At a recently conducted “at risk” housing survey conducted by Community Action Programs Inter-City, Inc. (CAPIC), which serves the Chelsea, Revere and Winthrop area, 51.1% or 261 respondents of 510 total respondents claim to spend more than 50% of their annual income on rent. More alarming is the revelation that 59% or 301 respondents are not able to pay their rent every month. 58% of the respondents fear they will be evicted due to non-payment, whereas only .09% has been homeless within the past two years! This result shows that those who are most “at risk” of displacement are not among the chronically homeless. It further demonstrates that there is a trend developing among those considered low wage earners that displacement is imminent and early intervention is indicated.

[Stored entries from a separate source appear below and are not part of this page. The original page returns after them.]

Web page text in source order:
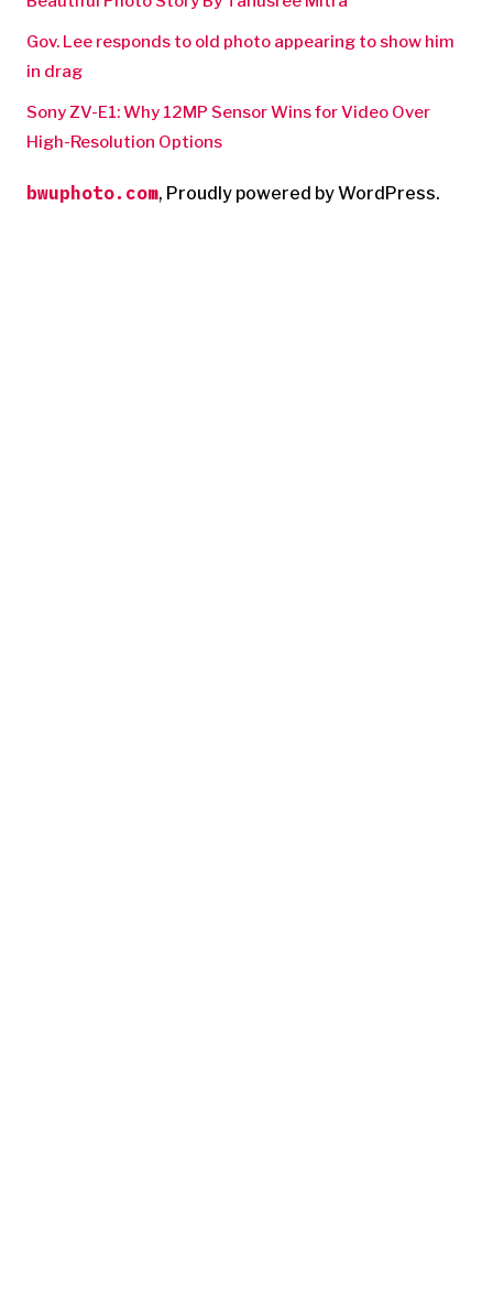
Gov. Lee responds to old photo appearing to show him
in drag
Sony ZV-E1: Why 12MP Sensor Wins for Video Over
High-Resolution Options
bwuphoto.com, Proudly powered by WordPress.

The way to avert displacement from housing involves developing intensive casework solutions before the family/individual is in crisis. Short-term financial resources are needed in order to prevent most displacements, combined with a concentrated effort to then stabilize the tenancy. Identify families and individuals who are “at risk” of being displaced from housing and assist them with early intervention services including, counseling, mediation, job assessment and short-term financial assistance. Provide long-term stabilization assistance to ensure on going tenancy.

Homelessness in Massachusetts can be prevented in the majority of cases through early identification of causes and aggressive intervention. Displacement from housing is preventable when the cause is identified and addressed at an early stage. Community Action Agencies have the mechanism in place to identify “at risk” households before displacement becomes imminent. The statewide network of Community Action Agencies, possess the resources to offer comprehensive services that attack the problems that cause homelessness at the root cause. Implementation of a statewide Homelessness Prevention Program funded at $10 million annually would end the need to use hotels and decrease the shelter population. An appropriation of $5 million annually would enable the initiative to prevent 2,000 families from entering the shelter system, by a 50% decrease in incidence.

We see other local needs that include continued funding for Head Start, After School and Child Development Services for those who work; heating assistance for those on limited and fixed incomes; programs for those persons seeking treatment and recovery from substance use and better compensation for child care workers.

Community Action Programs Inter-City Inc., (CAPIC) is a private, non-profit corporation that was chartered in 1967 to identify and eradicate the root causes of poverty in Chelsea, Revere and Winthrop.  CAPIC is designated by State and Federal Government as a Community Action Agency (CAA).  The Agency provides services to over 15,000 area-wide residents, annually.